A poluição sonora é uma ameaça invisível que paira sobre todos nós. Um estudo publicado na revista científica Biology Letters em 2019 mostra como o ruído antropogenético ― ruído causado pela actividade humana ― está a afectar os animais. Os cientistas descobriram que a poluição sonora que causamos está a fazer-se sentir em muitas espécies de anfíbios, artrópodes, aves, peixes, mamíferos, moluscos e répteis. Os animais marinhos que dependem dos sons e das vibrações para caçar, vêem-se prejudicados devido ao ruído do tráfego marítimo, das plataformas de exploração de petróleo, dos sonares militares, etc. Animais terrestres como as rãs, por exemplo, que usam os sentidos auditivo e vocal para o acasalamento, não conseguem expressar-se e ouvir-se devidamente, e ficam sem par. As tartarugas marinhas, que usam a audição como meio de navegação e de localização dos seus predadores, têm registado perdas auditivas, enganam-se nas rotas e tornam-se presas muito vulneráveis. Até as aves do Jardim Zoológico de Lisboa se vêem obrigadas a alterar a sua frequência de canto devido à poluição sonora, testemunhou Alice Veiros, educadora ambiental nesta instituição.
Por causa do barulho, as tartarugas estão a ensurdecer, os pássaros estão a modificar o seu canto, as rãs não conseguem acasalar… O que estará a acontecer connosco?
É fim de semana e preparamo-nos para desfrutar do tempo livre. Vamos ao cabeleireiro e somos expostos ao ruído excruciante dos secadores de cabelo. Decidimos comprar roupa nova e a “música de animar compras” está altíssima e bombardeia-nos os ouvidos. Chegamos a casa e queremos descansar um pouco, mas o vizinho de um lado tem a música em altos berros, e o vizinho do outro lado resolveu tratar do jardim: levamos com o heavy motor do cortador de relva, da serra eléctrica e do soprador.
Enfim, animemo-nos que vamos jantar com amigos que não vemos há imenso tempo! Sentamo-nos à mesa e a conversa flui animadamente. Porém, essa fluidez dura pouco. O restaurante contratou uma banda para nos animar enquanto comemos. Devido ao volume amplificado em que cantam e tocam, já não se consegue falar nem ouvir quem quer que seja. Abrimos a boca para comer, ou para fazer coro com a banda, que vomita os êxitos pop em covers de gosto duvidoso.
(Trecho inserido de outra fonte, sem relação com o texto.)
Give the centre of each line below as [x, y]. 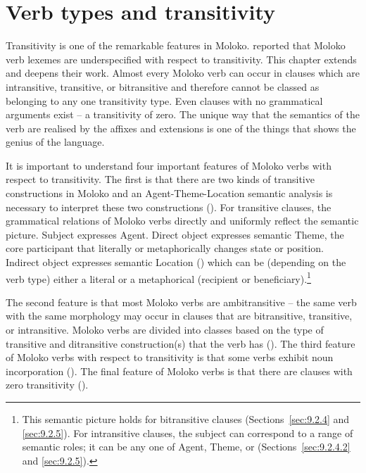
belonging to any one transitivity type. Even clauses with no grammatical [164, 100]
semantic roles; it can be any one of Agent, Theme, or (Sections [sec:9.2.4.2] [186, 447]
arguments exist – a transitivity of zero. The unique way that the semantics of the [183, 114]
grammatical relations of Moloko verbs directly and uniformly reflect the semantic [182, 221]
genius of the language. [55, 142]
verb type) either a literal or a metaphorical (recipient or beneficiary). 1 [158, 277]
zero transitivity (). [47, 385]
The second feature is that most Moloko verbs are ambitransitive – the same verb [181, 302]
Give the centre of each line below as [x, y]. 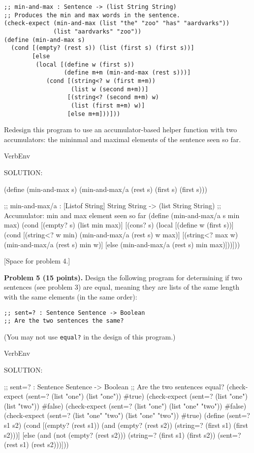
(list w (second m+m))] [110, 89]
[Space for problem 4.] [37, 261]
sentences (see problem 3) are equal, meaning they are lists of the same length [122, 287]
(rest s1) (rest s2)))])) [36, 444]
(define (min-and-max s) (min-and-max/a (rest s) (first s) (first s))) [106, 189]
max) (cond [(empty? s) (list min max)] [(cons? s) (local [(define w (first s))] [119, 225]
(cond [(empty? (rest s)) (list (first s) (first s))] [103, 48]
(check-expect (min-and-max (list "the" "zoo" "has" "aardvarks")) [117, 23]
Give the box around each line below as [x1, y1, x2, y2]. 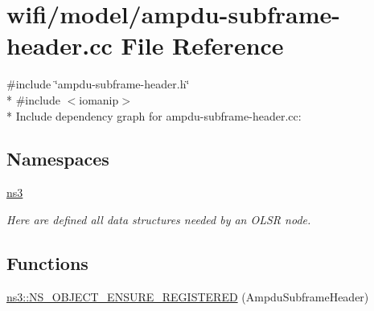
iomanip [79, 91, 119, 108]
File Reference [121, 29, 284, 62]
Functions [6, 250, 88, 275]
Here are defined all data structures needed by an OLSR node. [6, 211, 311, 227]
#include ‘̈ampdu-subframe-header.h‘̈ [6, 76, 190, 92]
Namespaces [6, 146, 109, 171]
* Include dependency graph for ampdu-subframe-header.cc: [6, 107, 302, 124]
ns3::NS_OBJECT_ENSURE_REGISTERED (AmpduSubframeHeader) [6, 288, 369, 305]
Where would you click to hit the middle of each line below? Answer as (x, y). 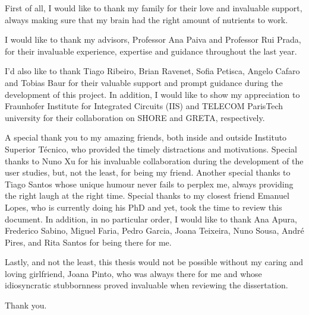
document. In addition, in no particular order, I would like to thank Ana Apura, (151, 219)
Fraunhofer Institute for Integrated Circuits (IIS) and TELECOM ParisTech (144, 106)
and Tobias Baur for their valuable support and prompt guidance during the (144, 82)
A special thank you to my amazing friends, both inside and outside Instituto (146, 137)
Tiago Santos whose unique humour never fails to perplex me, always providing (149, 184)
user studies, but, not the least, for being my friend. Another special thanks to (148, 172)
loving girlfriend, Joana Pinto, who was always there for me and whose (133, 273)
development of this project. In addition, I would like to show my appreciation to (152, 94)
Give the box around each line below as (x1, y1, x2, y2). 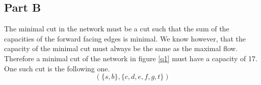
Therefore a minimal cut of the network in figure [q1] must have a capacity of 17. (4, 53, 257, 63)
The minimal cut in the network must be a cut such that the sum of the (4, 23, 229, 34)
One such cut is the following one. (4, 63, 110, 73)
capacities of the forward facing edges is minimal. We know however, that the (4, 33, 246, 44)
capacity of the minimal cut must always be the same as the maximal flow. (4, 43, 238, 54)
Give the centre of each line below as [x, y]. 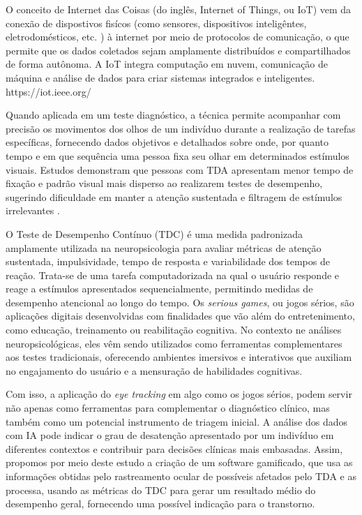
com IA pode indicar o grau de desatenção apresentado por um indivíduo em [170, 435]
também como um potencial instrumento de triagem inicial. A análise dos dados [176, 421]
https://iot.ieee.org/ [48, 91]
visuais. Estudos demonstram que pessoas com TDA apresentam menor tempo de [180, 169]
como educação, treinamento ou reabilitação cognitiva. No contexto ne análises [174, 330]
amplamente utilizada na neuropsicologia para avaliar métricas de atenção [164, 247]
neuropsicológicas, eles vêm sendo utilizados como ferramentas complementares [174, 343]
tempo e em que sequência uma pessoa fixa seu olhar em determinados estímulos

Parece ficção, bem sei, mas há um ou dois séculos atrás existiam espaços públicos em que era possível conversar. Que teria sido de Fernando Pessoa, de Mário de Sá Carneiro, de Santa Rita Pintor, sem o Café Nicola, a Brasileira, ou o Martinho da Arcada? Que teria sido de Paul Signac, de Erik Satie, de Claude Debussy, ou de Paul Verlaine sem o cabaret Le Chat Noir de Paris?
Amanhã será um dia melhor, vamos à praia! Não é que todos os habitantes da cidade e arredores tiveram a mesma ideia? As sombrinhas, de tão juntas, obrigam-nos a partilhar visual e auditivamente as vidas uns dos outros. Inteiramo-nos das mazelas da avó da sombrinha de trás, do relato de futebol da sombrinha do lado, e quando o bebé da sombrinha da frente desata a berrar achamos que o melhor é ir caminhar à beira mar. A amiga que não vemos há muito tempo também vem. Enquanto caminhamos ― fala, fala, fala, fala ― conta tudo o que ficou por dizer ontem, à mesa de jantar. Chego a casa e dou por mim a constatar que estive na praia e não ouvi o mar.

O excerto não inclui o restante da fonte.